A bill funding DHS passed the House but has for weeks been held up in the Senate, where Democrats are filibustering even the possibility of a vote unless Republicans concede to also fund what Sessions often refers to as Obama’s “executive amnesty.” DHS’s current funding runs out February 27th.

A shutdown would force “non-essential personnel” to stay home, while “essential personnel,” including border agents, TSA agents, and the Secret Service, would work without pay until the funding impasse is broken.

Sessions expressed concerns that a DHS shutdown would exacerbate the national security threat already posed by the president’s immigration policies.

“As our immigration officers have warned, President Obama’s executive amnesty gravely threatens national security—suspending the very immigration laws designed to shield the nation from harm,” he said. “President Obama shut down immigration enforcement at the Department of Homeland Security the day he ordered our nation’s loyal immigration officers to defy the very laws they swore to uphold.
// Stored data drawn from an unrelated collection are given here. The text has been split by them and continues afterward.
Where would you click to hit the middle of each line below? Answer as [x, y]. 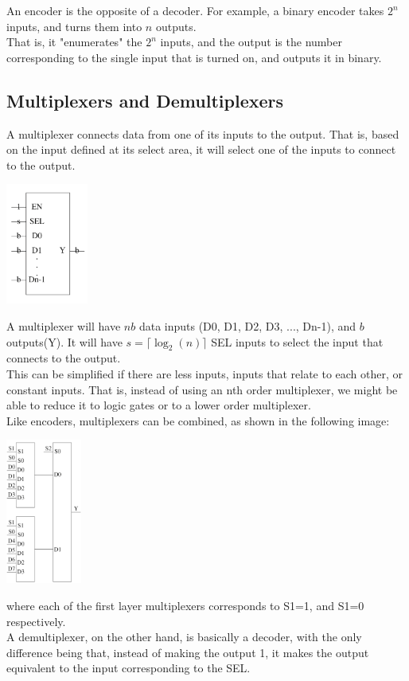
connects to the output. [64, 358]
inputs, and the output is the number [251, 42]
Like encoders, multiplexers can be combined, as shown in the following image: [198, 420]
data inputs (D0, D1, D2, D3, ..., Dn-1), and [247, 325]
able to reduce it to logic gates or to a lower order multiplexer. [159, 405]
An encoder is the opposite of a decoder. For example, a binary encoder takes [195, 10]
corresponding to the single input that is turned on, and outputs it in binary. [194, 57]
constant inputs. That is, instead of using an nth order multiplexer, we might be [202, 389]

Only a Democrat filibuster now prevents these immigration officers from carrying out their sacred oaths.”

But while the immigration stalemate has received the bulk of the press attention, Sessions said the debate is bigger than that, going as far as to call the president’s unilateral executive actions “an affront to constitutional order.”

“(The House) has funded the Department of Homeland Security but refused to fund an illegal act,” Sessions quipped. “No Congress should ever fund a Presidential edict which is unlawful, unconstitutional and which demolishes its own powers.”

Senate GOP leadership is now reportedly working on a compromise that would allow the Senate to vote on a bill funding DHS, including the president’s executive actions on immigration, then take up separate measures to stop executive amnesty at some point thereafter.

Senate Democrats, meanwhile, have held fast in supporting the President’s immigration policies, though several have periodically expressed concerns about what they consider to be executive overreach.

Sen. Sessions is confident he is on the right side of the issue, and that Americans agree with him.

“Sooner or later, Americans will be heard,” he said. “The just demands of a great majority cannot forever be denied by a small few. Those filibustering the funding of immigration enforcement would do well to remember that.”